[Stored records]
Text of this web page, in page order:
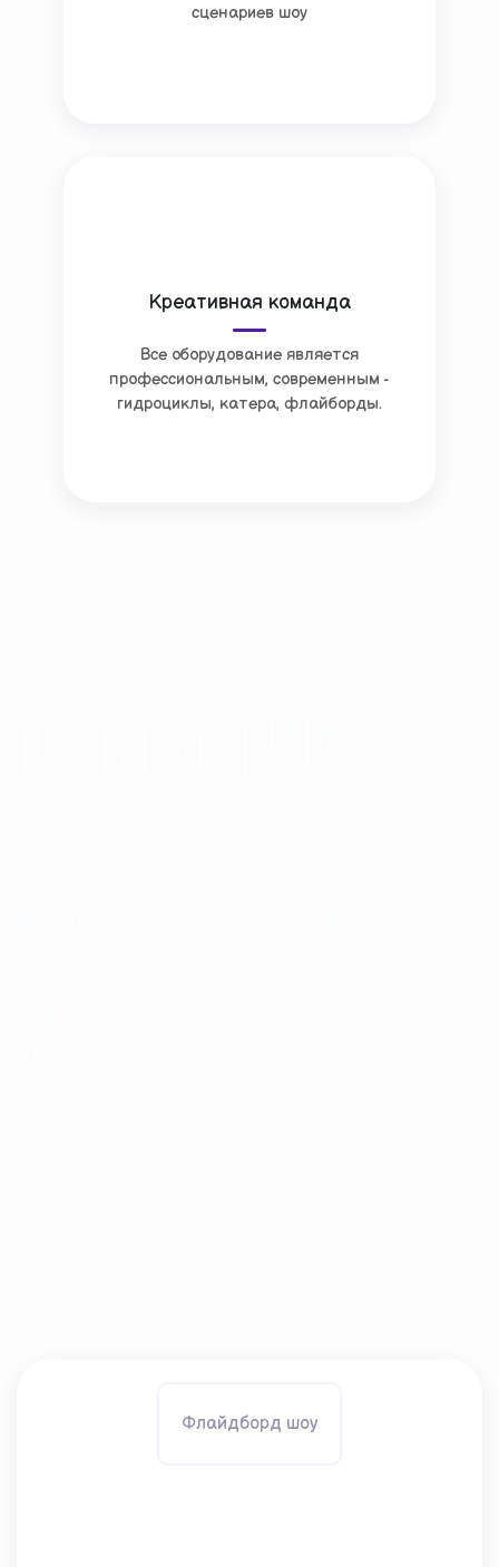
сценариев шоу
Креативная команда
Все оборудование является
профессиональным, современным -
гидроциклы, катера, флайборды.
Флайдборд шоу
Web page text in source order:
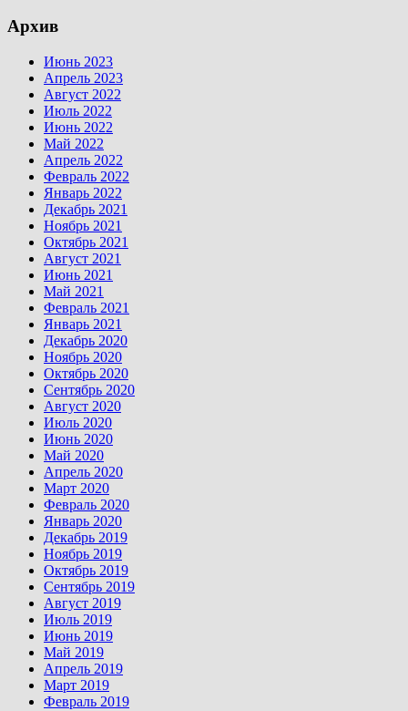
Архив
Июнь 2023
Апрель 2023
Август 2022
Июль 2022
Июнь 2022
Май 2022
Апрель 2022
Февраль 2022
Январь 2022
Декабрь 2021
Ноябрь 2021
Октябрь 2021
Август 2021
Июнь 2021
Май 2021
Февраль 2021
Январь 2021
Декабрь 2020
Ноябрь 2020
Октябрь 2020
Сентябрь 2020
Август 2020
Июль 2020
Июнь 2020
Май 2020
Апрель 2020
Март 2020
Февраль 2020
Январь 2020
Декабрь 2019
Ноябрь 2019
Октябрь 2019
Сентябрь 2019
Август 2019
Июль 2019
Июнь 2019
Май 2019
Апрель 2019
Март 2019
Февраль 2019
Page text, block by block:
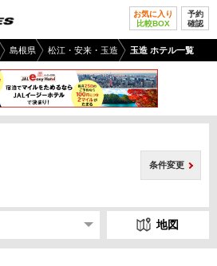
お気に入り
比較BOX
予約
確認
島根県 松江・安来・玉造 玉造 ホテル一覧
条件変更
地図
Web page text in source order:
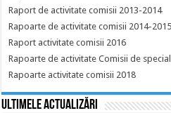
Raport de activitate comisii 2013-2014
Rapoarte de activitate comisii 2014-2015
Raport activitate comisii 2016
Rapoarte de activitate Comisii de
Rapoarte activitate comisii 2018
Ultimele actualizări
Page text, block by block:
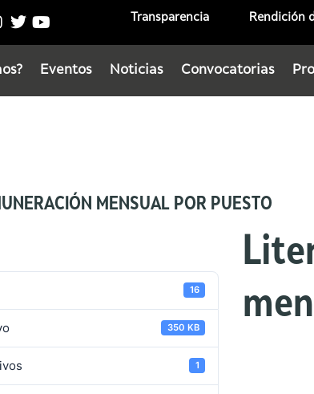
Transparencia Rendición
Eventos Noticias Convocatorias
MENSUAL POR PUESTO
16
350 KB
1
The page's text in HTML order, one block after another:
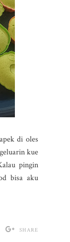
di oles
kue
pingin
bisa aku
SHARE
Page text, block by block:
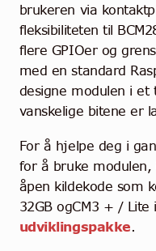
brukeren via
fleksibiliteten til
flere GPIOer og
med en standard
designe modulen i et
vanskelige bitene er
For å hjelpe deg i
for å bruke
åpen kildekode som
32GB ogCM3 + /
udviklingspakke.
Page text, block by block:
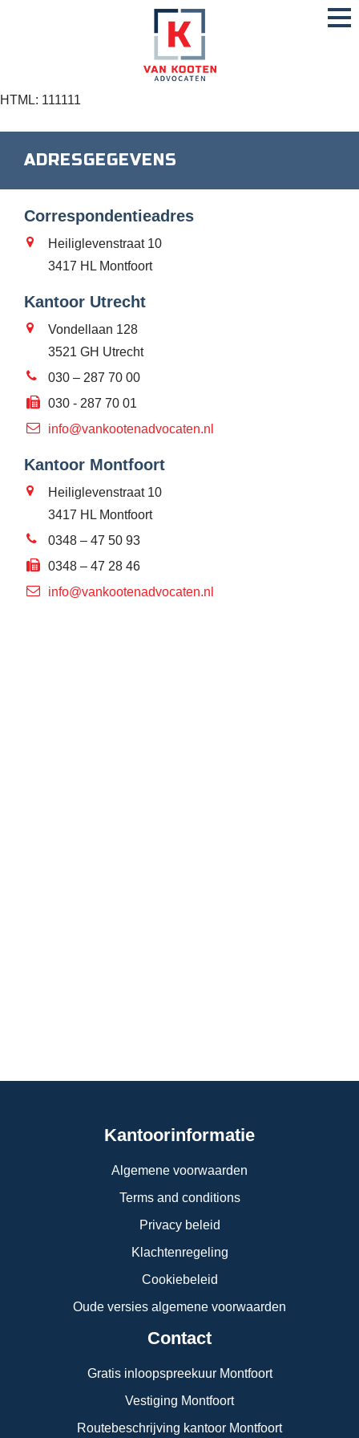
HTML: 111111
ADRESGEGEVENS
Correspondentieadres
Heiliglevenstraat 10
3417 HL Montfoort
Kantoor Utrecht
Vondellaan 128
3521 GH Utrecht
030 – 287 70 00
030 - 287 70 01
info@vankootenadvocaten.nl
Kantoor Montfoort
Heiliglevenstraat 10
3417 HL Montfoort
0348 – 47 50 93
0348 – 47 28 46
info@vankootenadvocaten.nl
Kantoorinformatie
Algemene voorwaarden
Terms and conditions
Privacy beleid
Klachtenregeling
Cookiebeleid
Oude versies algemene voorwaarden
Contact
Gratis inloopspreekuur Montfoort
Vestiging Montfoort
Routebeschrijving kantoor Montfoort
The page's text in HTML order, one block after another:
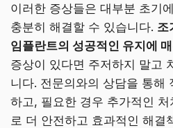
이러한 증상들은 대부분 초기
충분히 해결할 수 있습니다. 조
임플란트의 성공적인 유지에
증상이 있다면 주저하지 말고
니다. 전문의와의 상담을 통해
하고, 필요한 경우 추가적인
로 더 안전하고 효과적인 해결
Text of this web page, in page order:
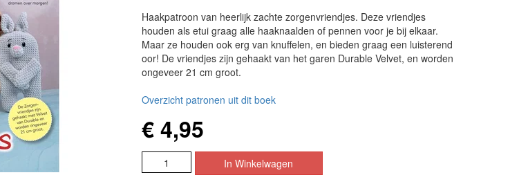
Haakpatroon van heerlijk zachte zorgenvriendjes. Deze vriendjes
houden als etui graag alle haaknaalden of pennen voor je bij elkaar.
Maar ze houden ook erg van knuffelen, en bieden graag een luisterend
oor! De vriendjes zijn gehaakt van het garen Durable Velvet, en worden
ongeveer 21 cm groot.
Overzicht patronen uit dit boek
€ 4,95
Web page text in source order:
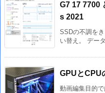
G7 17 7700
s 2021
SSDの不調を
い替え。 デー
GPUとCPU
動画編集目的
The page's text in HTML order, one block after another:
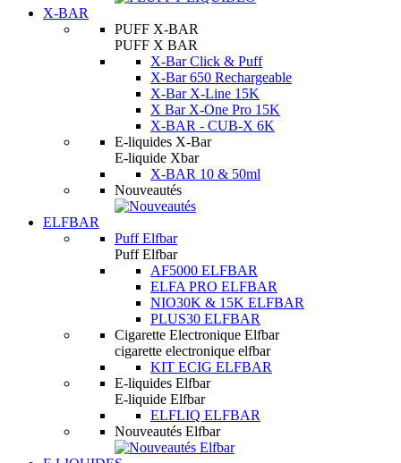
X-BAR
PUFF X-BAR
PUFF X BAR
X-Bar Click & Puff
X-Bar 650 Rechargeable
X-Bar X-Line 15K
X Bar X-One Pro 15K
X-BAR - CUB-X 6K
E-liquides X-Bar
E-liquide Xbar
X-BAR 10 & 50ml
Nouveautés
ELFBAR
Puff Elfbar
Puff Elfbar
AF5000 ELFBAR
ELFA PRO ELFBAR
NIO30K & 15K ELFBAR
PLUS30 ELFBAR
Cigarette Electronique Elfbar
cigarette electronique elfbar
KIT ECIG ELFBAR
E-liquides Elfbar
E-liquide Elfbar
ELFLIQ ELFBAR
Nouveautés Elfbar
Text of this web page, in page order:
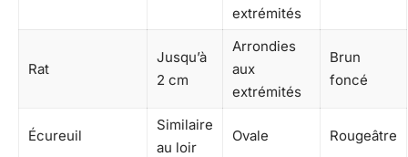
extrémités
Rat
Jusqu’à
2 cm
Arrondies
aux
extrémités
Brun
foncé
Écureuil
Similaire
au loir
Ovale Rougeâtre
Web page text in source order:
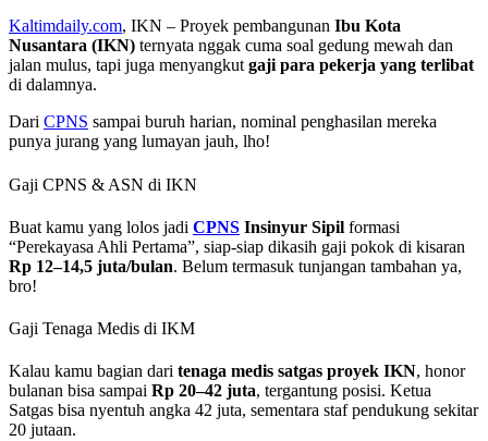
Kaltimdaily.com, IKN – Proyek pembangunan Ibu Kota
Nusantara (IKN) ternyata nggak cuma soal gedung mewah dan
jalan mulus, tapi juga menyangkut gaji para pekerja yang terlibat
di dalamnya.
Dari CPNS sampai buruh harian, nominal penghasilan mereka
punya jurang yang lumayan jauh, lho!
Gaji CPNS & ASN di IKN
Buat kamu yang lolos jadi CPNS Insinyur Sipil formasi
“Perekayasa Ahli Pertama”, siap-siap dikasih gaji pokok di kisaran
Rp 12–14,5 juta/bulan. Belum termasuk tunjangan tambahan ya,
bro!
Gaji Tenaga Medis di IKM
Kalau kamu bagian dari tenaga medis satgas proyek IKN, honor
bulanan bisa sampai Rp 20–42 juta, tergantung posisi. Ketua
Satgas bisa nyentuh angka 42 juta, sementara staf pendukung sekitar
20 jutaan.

--- The problem ---
What should come back is an exact copy of the lines above from the line with "Апрель 2023" to the line with "Raport de activitate comisii 2013-2014", both included, minus the pictures.

--- Exercise result ---
Апрель 2023
Август 2022
Июль 2022
Июнь 2022
Май 2022
Апрель 2022
Февраль 2022
Январь 2022
Декабрь 2021
Ноябрь 2021
Октябрь 2021
Август 2021
Июнь 2021
Май 2021
Февраль 2021
Январь 2021
Декабрь 2020
Ноябрь 2020
Октябрь 2020
Сентябрь 2020
Август 2020
Июль 2020
Июнь 2020
Май 2020
Апрель 2020
Март 2020
Февраль 2020
Январь 2020
Декабрь 2019
Ноябрь 2019
Октябрь 2019
Сентябрь 2019
Август 2019
Июль 2019
Июнь 2019
Май 2019
Апрель 2019
Март 2019
Февраль 2019
Page text, block by block:
お気に入り
比較BOX
予約
確認
島根県 松江・安来・玉造 玉造 ホテル一覧
条件変更
地図
Web page text in source order:
Raport de activitate comisii 2013-2014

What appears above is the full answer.